27 January 2005

Redrawing the maps

In my personal library I have a number of old maps and atlases dating to the beginning of the last century and the end of the 19th century. Given their age, they include a number of countries which no longer exist, including the Russian and Ottoman Empires and Austria-Hungary. Such countries as Czechoslovakia and Yugoslavia did not yet exist, and a few, such as Greece and Romania, were quite a bit smaller than they are today. Then the Great War broke out in 1914 and everything changed.


It's All Relative

Potential Central European Federation?


After the war ended representatives of the great powers met in Paris, where they set about to redraw the map of Europe.

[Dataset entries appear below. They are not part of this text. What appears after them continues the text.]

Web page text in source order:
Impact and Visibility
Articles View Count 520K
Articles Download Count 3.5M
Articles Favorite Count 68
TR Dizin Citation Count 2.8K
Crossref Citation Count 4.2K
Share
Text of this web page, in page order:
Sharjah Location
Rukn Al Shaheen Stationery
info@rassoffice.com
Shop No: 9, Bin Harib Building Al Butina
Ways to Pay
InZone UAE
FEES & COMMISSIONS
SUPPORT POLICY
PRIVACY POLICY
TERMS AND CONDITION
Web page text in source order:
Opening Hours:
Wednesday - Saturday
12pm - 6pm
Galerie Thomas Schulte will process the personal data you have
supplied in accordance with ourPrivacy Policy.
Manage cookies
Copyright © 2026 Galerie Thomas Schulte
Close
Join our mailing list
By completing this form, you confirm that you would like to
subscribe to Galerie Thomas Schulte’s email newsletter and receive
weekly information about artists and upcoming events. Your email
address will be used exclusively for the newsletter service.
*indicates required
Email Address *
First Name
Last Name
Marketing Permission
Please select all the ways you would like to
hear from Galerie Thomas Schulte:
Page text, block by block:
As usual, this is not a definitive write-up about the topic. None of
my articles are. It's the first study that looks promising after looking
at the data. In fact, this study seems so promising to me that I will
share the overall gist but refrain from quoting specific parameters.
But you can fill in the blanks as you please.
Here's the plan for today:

One of the casualties was the last of the once vast Habsburg dominions in Europe, Austria-Hungary, as shown in the map above. Had I been present at Paris in 1919 and been in a position to influence the proceedings, I would not have favoured the wholesale carving up of Europe. We now know, of course, that this new Europe created the conditions that led to the Second World War scarcely two decades later. Yet even without this foreknowledge, Clémenceau, Lloyd George, Wilson and others ought to have understood the dangers of acting in so rash a fashion. Opening up the question of international borders was certain to leave huge numbers of people dissatisfied, even as it placated some of the louder and more militant ethnic nationalists who had agitated to move them. Short of uprooting countless millions of minorities -- which, of course, is eventually what happened -- drawing new borders inevitably left sizeable communities believing they were on the wrong side of what seemed to them arbitrary lines on a map.

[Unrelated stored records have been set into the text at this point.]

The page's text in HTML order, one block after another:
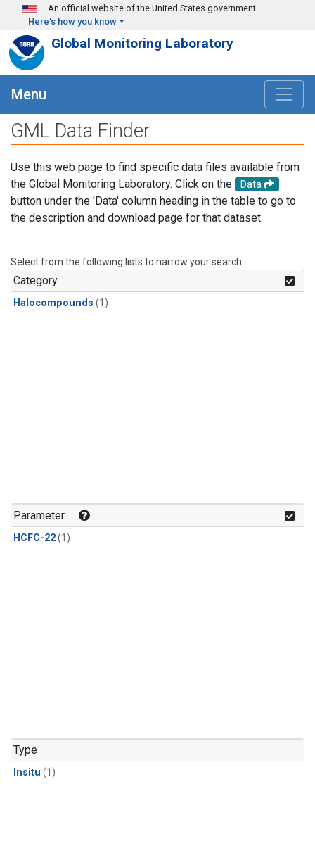
Skip to main content
An official website of the United States government
Here's how you know
Global Monitoring Laboratory
Menu
GML Data Finder
Use this web page to find specific data files available from
the Global Monitoring Laboratory. Click on the
Data
button under the 'Data' column heading in the table to go to
the description and download page for that dataset.
Select from the following lists to narrow your search.
Category
Halocompounds (1)
Parameter
HCFC-22(1)
Type
Insitu (1)
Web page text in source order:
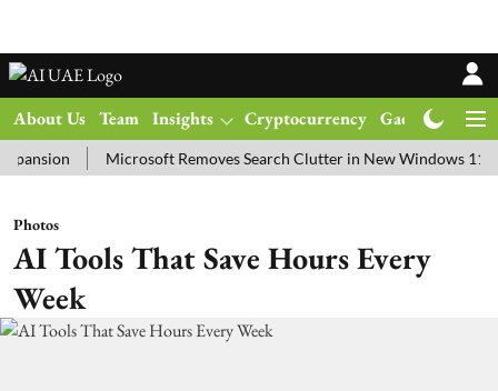
About Us Team Insights Cryptocurrency Gadgets
Microsoft Removes Search Clutter in New Windows 11 Update
Photos
AI Tools That Save Hours Every
Week
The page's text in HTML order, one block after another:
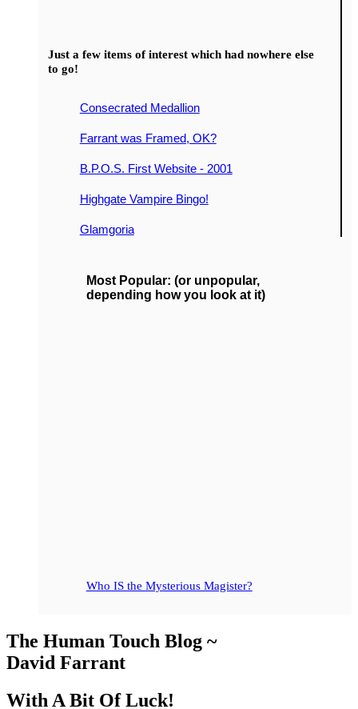
Just a few items of interest which had nowhere else
to go!
Consecrated Medallion
Farrant was Framed, OK?
B.P.O.S. First Website - 2001
Highgate Vampire Bingo!
Glamgoria
Most Popular: (or unpopular,
depending how you look at it)
Who IS the Mysterious Magister?
The Human Touch Blog ~
David Farrant
With A Bit Of Luck!
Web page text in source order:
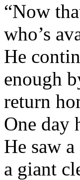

There would seem to be no obviously just way to partition an empire. More than eight decades later, I find myself wondering whether it might not have been better, rather than breaking up Austria-Hungary, to revive it as a Central European Federation within most of its pre-1914 territory. Perhaps the House of Habsburg could have been left as the reigning, but not ruling, dynasty, with representative parliamentary institutions in Vienna or Budapest, and substantial powers devolved to the constituent regions. Within each of these regions, political institutions might have been established to encourage power-sharing amongst the various ethnic communities, along the lines of the smaller consociational democracies.

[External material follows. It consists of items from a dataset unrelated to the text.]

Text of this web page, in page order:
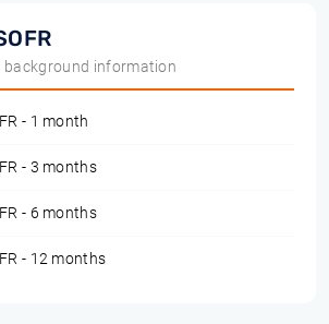
background information
- 1 month
- 3 months
- 6 months
- 12 months
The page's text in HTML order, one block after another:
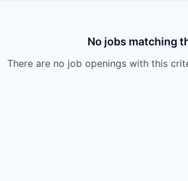
No jobs matching
There are no job openings with this
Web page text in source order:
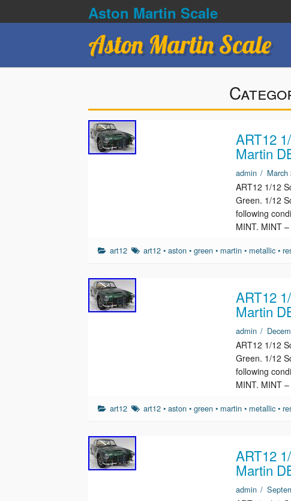
Aston Martin Scale
Aston Martin Scale
ART12
Martin
admin / March
ART12 1/12
Green. 1/12
following
MINT. MINT
art12 art12 •aston •green • martin • metallic •
ART12
Martin
admin /
ART12 1/12
Green. 1/12
following
MINT. MINT
art12 art12 •aston •green • martin • metallic •
ART12
Martin
admin /
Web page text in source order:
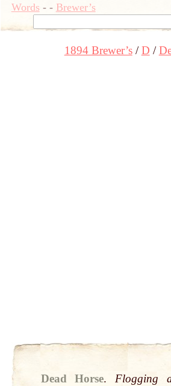
Words- - Brewer’s
1894 Brewer’s D
Dead Horse.
Flogging
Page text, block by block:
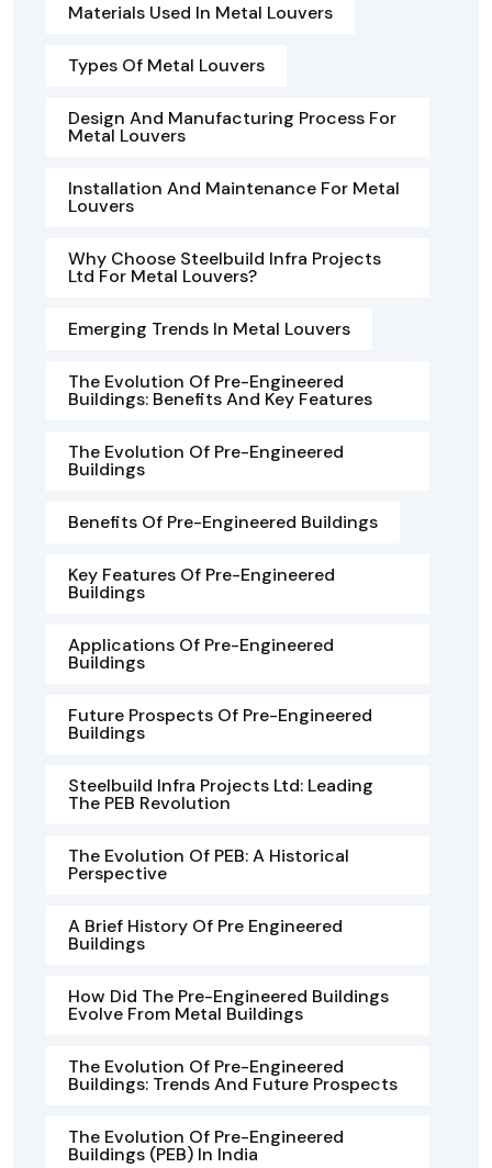
Materials Used In Metal Louvers
Types Of Metal Louvers
Design And Manufacturing Process For
Metal Louvers
Installation And Maintenance For Metal
Louvers
Why Choose Steelbuild Infra Projects
Ltd For Metal Louvers?
Emerging Trends In Metal Louvers
The Evolution Of Pre-Engineered
Buildings: Benefits And Key Features
The Evolution Of Pre-Engineered
Buildings
Benefits Of Pre-Engineered Buildings
Key Features Of Pre-Engineered
Buildings
Applications Of Pre-Engineered
Buildings
Future Prospects Of Pre-Engineered
Buildings
Steelbuild Infra Projects Ltd: Leading
The PEB Revolution
The Evolution Of PEB: A Historical
Perspective
A Brief History Of Pre Engineered
Buildings
How Did The Pre-Engineered Buildings
Evolve From Metal Buildings
The Evolution Of Pre-Engineered
Buildings: Trends And Future Prospects
The Evolution Of Pre-Engineered
Buildings (PEB) In India
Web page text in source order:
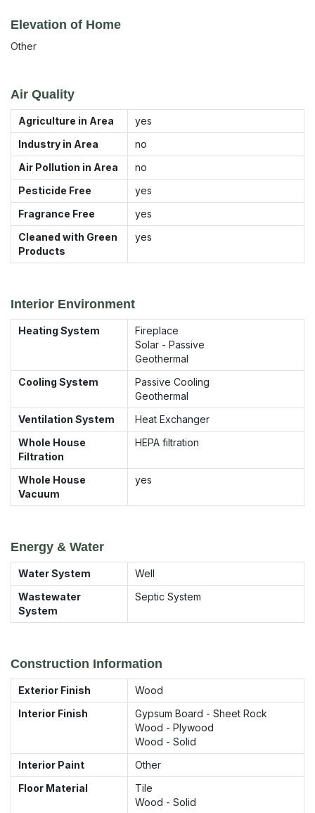
Elevation of Home
Other
Air Quality
Agriculture in Area
yes
Industry in Area
no
Air Pollution in Area
no
Pesticide Free
yes
Fragrance Free
yes
Cleaned with Green
Products
yes
Interior Environment
Heating System
Fireplace
Solar - Passive
Geothermal
Cooling System
Passive Cooling
Geothermal
Ventilation System
Heat Exchanger
Whole House
Filtration
HEPA filtration
Whole House
Vacuum
yes
Energy & Water
Water System
Well
Wastewater
System
Septic System
Construction Information
Exterior Finish
Wood
Interior Finish
Gypsum Board - Sheet Rock
Wood - Plywood
Wood - Solid
Interior Paint
Other
Floor Material
Tile
Wood - Solid
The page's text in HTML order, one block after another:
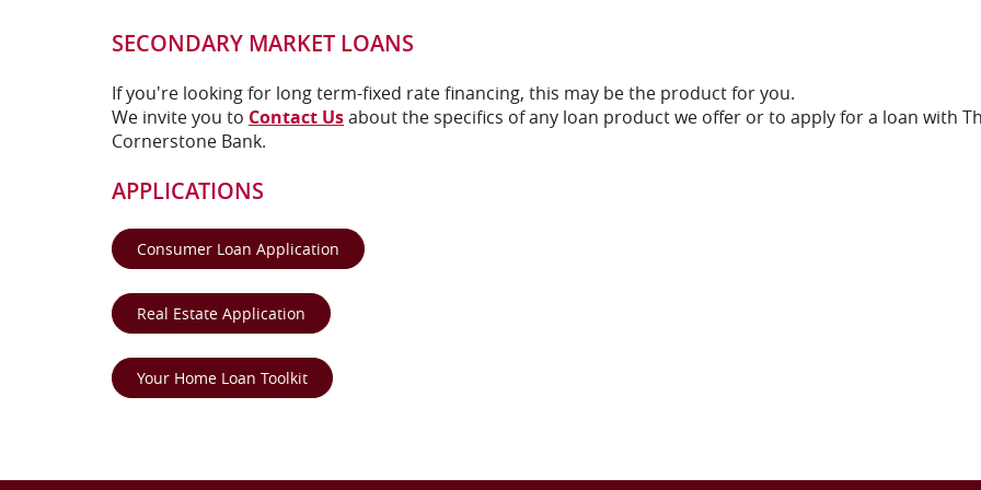
SECONDARY MARKET LOANS
If you're looking for long term-fixed rate financing, this may be the product for you.
We invite you to Contact Usabout the specifics of any loan product we offer or to apply for a loan with
Cornerstone Bank.
APPLICATIONS
Consumer Loan Application (Opens in a new Window)
Real Estate Application (Opens in a new Window)
Your Home Loan Toolkit(Opens in a new Window)
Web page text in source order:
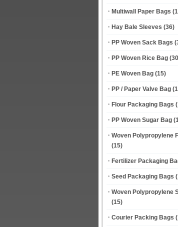
Multiwall Paper Bags
Hay Bale Sleeves (36)
PP Woven Sack Bags
PP Woven Rice Bag
PE Woven Bag (15)
PP / Paper Valve Bag
Flour Packaging Bags
PP Woven Sugar Bag
Woven Polypropylene
(15)
Fertilizer Packaging
Seed Packaging Bags
Woven Polypropylene
(15)
Courier Packing Bags

The one exception I would have made to the preservation of much of prewar Europe is Poland. The old Polish commonwealth had been cruelly extinguished in 1795, after three successive partitions enlarged Russia, Austria and Prussia at its expense. The great powers were right to bring back Poland. But creating new countries such as Yugoslavia and Czechoslovakia, which did not survive the 20th century, was a spectacularly bad idea.

Only if a particular geographically-bounded community is obviously not being done justice within a larger territorial polity might secession or partition become necessary. But it is certainly not an answer to every ill and, even as a last resort, will almost certainly have deleterious consequences for everyone concerned. So although I am generally averse to political slogans, if I had to choose one it would be: Up with federalism; down with partition!